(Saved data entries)
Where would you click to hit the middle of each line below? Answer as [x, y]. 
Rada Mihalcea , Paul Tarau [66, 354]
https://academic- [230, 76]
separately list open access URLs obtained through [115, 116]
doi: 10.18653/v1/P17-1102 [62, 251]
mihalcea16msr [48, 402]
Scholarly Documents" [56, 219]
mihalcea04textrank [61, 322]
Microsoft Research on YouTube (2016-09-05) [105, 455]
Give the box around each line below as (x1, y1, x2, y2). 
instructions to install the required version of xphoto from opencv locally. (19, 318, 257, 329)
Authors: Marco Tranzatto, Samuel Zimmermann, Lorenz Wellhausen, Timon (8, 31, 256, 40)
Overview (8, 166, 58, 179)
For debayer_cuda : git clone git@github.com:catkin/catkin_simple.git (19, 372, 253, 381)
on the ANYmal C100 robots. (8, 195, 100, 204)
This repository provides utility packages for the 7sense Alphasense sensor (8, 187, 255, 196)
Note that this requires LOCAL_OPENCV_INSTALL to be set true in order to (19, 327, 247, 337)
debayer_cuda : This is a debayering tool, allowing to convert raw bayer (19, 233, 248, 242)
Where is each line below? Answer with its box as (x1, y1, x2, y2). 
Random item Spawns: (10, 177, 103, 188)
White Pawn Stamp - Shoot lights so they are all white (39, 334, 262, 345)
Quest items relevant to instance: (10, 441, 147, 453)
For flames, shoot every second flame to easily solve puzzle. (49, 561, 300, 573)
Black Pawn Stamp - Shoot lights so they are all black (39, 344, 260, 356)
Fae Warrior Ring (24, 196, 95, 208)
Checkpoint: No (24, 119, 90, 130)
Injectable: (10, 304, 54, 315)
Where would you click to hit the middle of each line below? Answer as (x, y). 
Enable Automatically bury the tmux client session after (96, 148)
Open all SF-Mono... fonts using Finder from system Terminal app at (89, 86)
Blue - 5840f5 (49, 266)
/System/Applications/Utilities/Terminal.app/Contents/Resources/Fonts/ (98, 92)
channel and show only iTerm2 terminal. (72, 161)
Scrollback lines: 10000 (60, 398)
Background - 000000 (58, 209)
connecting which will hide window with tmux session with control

* _Work instructions_
State the number of lines in the preceding entries that include the word "Where". Provide nothing else.

* _Solved problem_
3